I tried to write it as if it were a letter, so I can have it clear in my head. Now I've got what I think is a reasonable intro, but I dont know how to put it into words that someone with no idea about gender will understand. I'd appreciate some feedback.
Dear Mum,
We've discussed in the past that there are things I struggle with, that I haven't been ready to talk to you about. Partly from fear, partly from wanting to make sure I could put it in the best words and mostly because I have wanted to make sure it was the right time for us as a family unit. I've decided now is that time.

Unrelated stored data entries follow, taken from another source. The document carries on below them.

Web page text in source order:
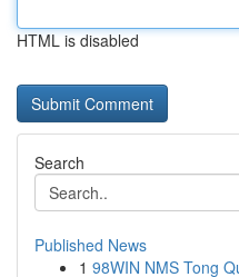
HTML is disabled
Search
Published News
1 98WIN NMS Tong
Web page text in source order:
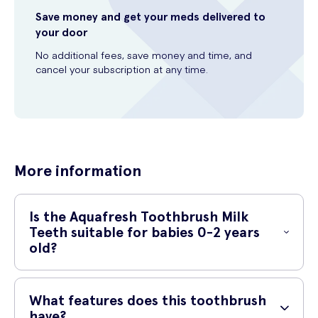
Save money and get your meds delivered to
your door
No additional fees, save money and time, and
cancel your subscription at any time.
More information
Is the Aquafresh Toothbrush Milk
Teeth suitable for babies 0-2 years
old?
Yes, the Aquafresh Toothbrush Milk Teeth is specifically designed for
babies aged 0-2 years. It is gentle on delicate gums and is the
perfect toothbrush to introduce your little one to brushing their teeth.
What features does this toothbrush
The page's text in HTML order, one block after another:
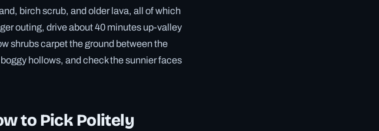
birch scrub, and older lava, all of which
outing, drive about 40 minutes up-valley
shrubs carpet the ground between the
hollows, and check the sunnier faces
to Pick Politely

Even when I was younger, I always felt I was different in some way from other kids, in ways I couldn't understand, but especially from other boys. I didnt relate to them and I still struggle relating to guys now. At first I thought it was because they were tougher or bigger than me, but as I got int adulthood, things became glaringly more obvious to me that I didnt fit in with them... or more so, I felt things about myself that showed I didn't fit in. As my muscles and facial hair grew and spread and I matured into an adult through puberty, I found myself having increasing issues with my body and finding myself uncomfortable looking in the mirror because my mind was telling me that what I am wasn't what I saw in my reflection. I guess other kids picked up on me being different, they often accused me of being gay or a sissy and all sorts of things you must remember from when I used to come out of school in tears.
As I became more aware of things, I began to panic. I wanted to fit in, so I tried to masculize myself. I tried beards and sports and weightlifting. I tried emmulating the tough guy thing but it all just felt so fake to me, so empty. It actually made it harder for me to live with myself trying to mold myself to something I clearly wasnt. It was causing me to become quite emotionally surpressed.
For a while, I was out to one person about what I was feeling, but I lost that friend last year as you know, and that cut my support down to almost nothing. I've decided since then that I cannot afford to keep hiding, using coping strategies and living under a mask.